And a ratchet is…well, we don’t slut shame here at GTHQ- quite the opposite, in fact (ladies)– nor do we support it, so I’m not gonna link to Urban Dictionary. It’s what you’d call something bad, of poor quality, or ugly, often used in reference to a woman. Sigh. Do I have to explain all this? Remind me to give Dope Uber an earful about how goddamn terrifying this tightrope they’ve asked me to walk is. I don’t want to get Twittered at! So anyway. You buy their sweet swag- like the T-shirt or lunchbox below- and get some Ratchet Cakes. Side note! Y’all realize that this limited gear from this unique time in history might be worth something to a collector one day? I mean, even if our society doesn’t survive the Illuminati’s secret flouride injections and chemtrails, a lunchbox will definitely hold up long enough for Antique Robot Roadshow’s ancient human expert to determine it’s worth a kajillion blorknoks, give or take a blork.
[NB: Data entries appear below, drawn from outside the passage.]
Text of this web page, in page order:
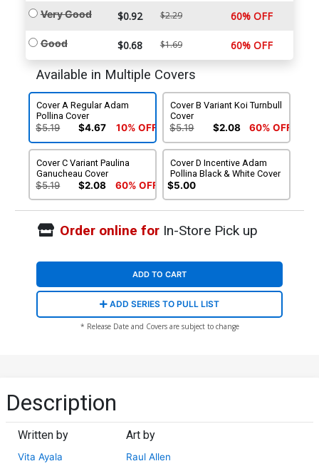
Very Good $0.92 $2.29 60% OFF
Good $0.68 $1.69 60% OFF
Available in Multiple Covers
Cover A Regular Adam
Pollina Cover
$5.19 $4.67 10% OFF
Cover B Variant Koi Turnbull
Cover
$5.19 $2.08 60% OFF
Cover C Variant Paulina
Ganucheau Cover
$5.19 $2.08 60% OFF
Cover D Incentive Adam
Pollina Black & White Cover
$5.00
Order online forIn-Store Pick up
ADD TO CART
ADD SERIES TO PULL LIST
* Release Date and Covers are subject to change
Description
Written by
Vita Ayala
Art by
Raul Allen

Plus you get a Soufeast Ratchet Cake! I got two- the standard SRC is a Fruit Loops kinda cereal bar…err, lump…and clocks in at 100mg, give or take a blork (I’m not gonna get tired of this joke anytime soon, folks). Your Gentleman also got a special, limited Cocoa Puff bar that was roughly 50mg, give or (you can mentally insert the rest. That’s what she said. HA! Jinx!) The secret ingredient is love. Love and distillate. So I chowed down on both and settled in to watch Guardians of the Galaxy 2 on Netflix. I don’t go to the theater much cuz I’m not a fan of paying $70 for a movie, popcorn, and the chance to be a sitting duck for the next maladjusted fuckboy with a grudge and a gatt, and I tend to get paranoid on edibles in any case. But at home, from the comfort of my couch, I can enjoy my Ratchet cakes in a peaceful, happy mood, laughing easily at Marvel’s lovable cast of extraterrestrial miscreants, and for about another hour past the running time at nothing in particular.
Of course, after 150mg of cannabis, the Gentleman always gets a solid night’s sleep, and this dosage is perfect for waking well-rested. Much more and I tend to zombie through the next day. I can certainly recommend you try a Soufeast Ratchet Cake from Dope Uber for yourself.